O incêndio que Portugal não esquece acabou por levar à morte duas pessoas e deixou marcas em mais de 70 feridos. Várias centenas de pessoas ficaram desalojadas e mais de vinte edifícios ficaram totalmente destruídos. Perdia-se então grande parte da memória de uma cidade.
Obras por todo o lado
O ano de 2016 ficou marcado por obras que se espalharam um pouco por toda a cidade. Tornou-se difícil percorrer a cidade sem encontrar ruas cortadas, sentidos proibidos, indicações de novos desvios. Obras poderia ter até sido a palavra escolhida para caracterizar a capital portuguesa no decorrer do ano passado. Tudo para cumprir a promessa de ter mais estacionamento, mais ciclovias e mais espaços verdes. Um dos anúncios feitos foi o arranque das obras da nova Feira Popular. O novo espaço, em Carnide, conta com um parque urbano de 20 hectares e o orçamento apostado, no ano passado, referia 11,5 milhões gastos na compra de parte do terreno.
Outra novidade foram as obras no chamado Eixo Central (ver texto do lado) cujo orçamento apontava para 7,5 milhões de euros. O projeto previa o alargamento dos passeios, a criação de ciclovias e de zonas verdes.

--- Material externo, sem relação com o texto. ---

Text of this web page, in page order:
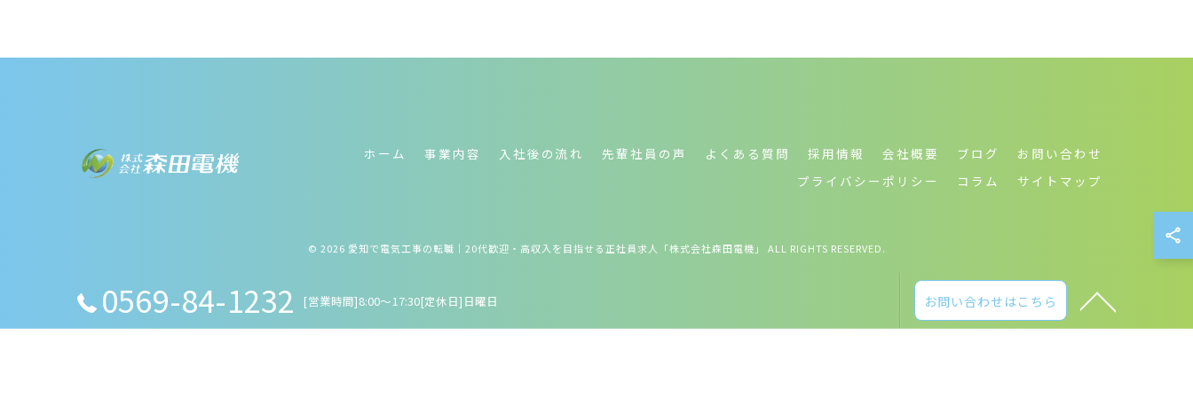
0569-84-1232 [営業時間]8:00～17:30[定休日]日曜日 お問い合わせはこちら
ホーム 事業内容 入社後の流れ 先輩社員の声 よくある質問 採用情報 会社概要 ブログ
お問い合わせ
プライバシーポリシー
コラム サイトマップ
© 2026 愛知で電気工事の転職｜20代歓迎・高収入を目指せる正社員求人「株式会社森田電機」 ALL RIGHTS RESERVED.

Entre outros projetos que foram postos em marcha estava ainda o do Campo das Cebolas. Falamos de um orçamento de 12 milhões para uma praça arborizada e um parque para crianças. O projeto previa ainda um parque de estacionamento subterrâneo para mais de 200 veículos.
Também o Cais do Sodré esteve na mira das mudanças que foram imaginadas para Lisboa. A ideia foi conseguir transformar a zona num espaço mais verde, onde os transeuntes conseguissem avistar o rio Tejo, assim que se iniciasse a descida do Chiado. O orçamento era de 6 milhões.